Keterkaitan dengan Penelitian Terdahulu

Berdasarkan referensi dari kegiatan penelitian sebelumnya, penulis mencoba untuk menganalisis pendapatan dan faktor-faktor produksi peternakan ayam ras petelur di Yuki Farm. Adapun persamaan mendasar yang penulis lakukan dengan penelitian sebelumnya yang dilakukan oleh Sulaiman (2007), Firwiyanto (2008), dan Lestari (2009) yaitu sama-sama menganalisis pendapatan pada peternakan ayam. Namun, terdapat perbedaan komoditas yang diteliti. Untuk Sulaiman


(28)

(2007), Firwiyanto (2008), dan Lestari (2009) menganalisis pendapatan untuk ayam broiler sedangkan penulis menganalisis pendapatan telur ayam ras. Walaupun demikian, alat analisis yang digunakan sama yaitu R/C-rasio.

Penelitian tentang faktor-faktor produksi yang dilakukan oleh Ardilawanti (2012) menggunakan analisis Cobb-Douglass dengan menggunakan SPSS, sedangkan Vidiayanti (2004) melakukan analisis Cobb-Douglass dengan mengggunakan Minitab. Walaupun komoditas yang diteliti berbeda dengan penulis, yaitu ayam broiler dan sapi namun alat analisis yang gunakan dalam penelitian tersebut sama dengan alat analisis yang penulis gunakan. Sedangkan untuk mengetahui faktor-faktor produksi pada peternakan ayam ras, penulis merujuk pada penelitian Ritonga (2008), Murni (2006), Ermayanti (2006), Ginting (2003), Siregar (2008), Fadilah (2004), dan Latifah (2011).

KERANGKA PEMIKIRAN

Kerangka Pemikiran Teoritis Konsep Usahatani

Menurut Soekartawi et al (2011) usahatani merupakan ilmu yang mempelajari bagaimana seseorang mengalokasikan sumberdaya yang ada secara efektif dan efisien untuk tujuan memperoleh keuntungan yang tinggi pada waktu tertentu.

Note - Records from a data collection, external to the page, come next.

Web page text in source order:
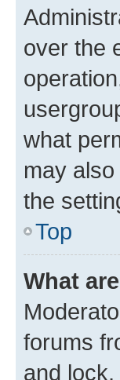
over the
what
may
the
Top
What
forums
and
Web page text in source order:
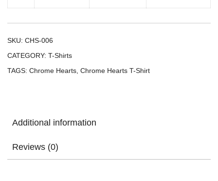
SKU: CHS-006
CATEGORY: T-Shirts
TAGS: Chrome Hearts Chrome Hearts T-Shirt
Additional information
Reviews (0)
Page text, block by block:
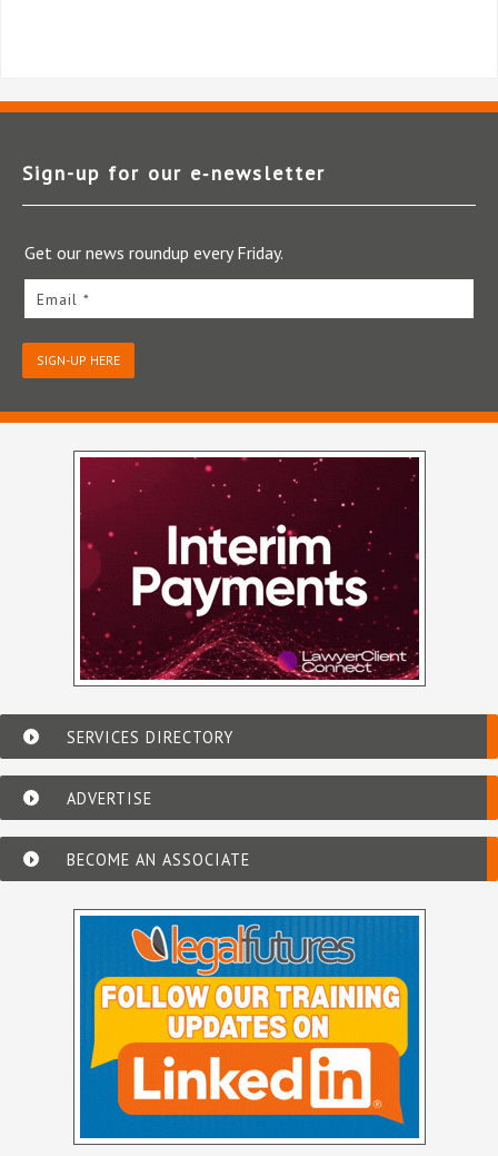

Sedangkan menurut Rahim dan Hastuti (2008), usahatani merupakan ilmu yang mempelajari tentang cara petani mengelola input atau faktor-faktor produksi (tanah, tenaga kerja, modal, teknologi, pupuk, pestisida) dengan efektif, efisien dan kontinyu untuk menghasilkan produk yang tinggi sehingga pendapatan usahanya meningkat. Suratiyah (2006), mengatakan bahwa usahatani sebagai ilmu yang mempelajari cara-cara tani dalam menentukan, mengorganisasikan, dan mengkoordinasi penggunaan faktor-faktor produksi seefektif dan seefisien mungkin sehingga usaha tersebut memberikan pendapatan semaksimal mungkin. Soekartawi (1990), menambahkan bahwa tujuan dari usahatani antara lain dikategorikan menjadi dua yaitu maximum profit dan minimum profit. Konsep maximum profit adalah bagaimana mengalokasikan sumber daya dengan jumlah tertentu seefesien mungkin. Sedangkan konsep minimum profit adalah bagaimana menekan biaya produksi sekecil-kecilnya untuk mencapai tingkat produksi tertentu.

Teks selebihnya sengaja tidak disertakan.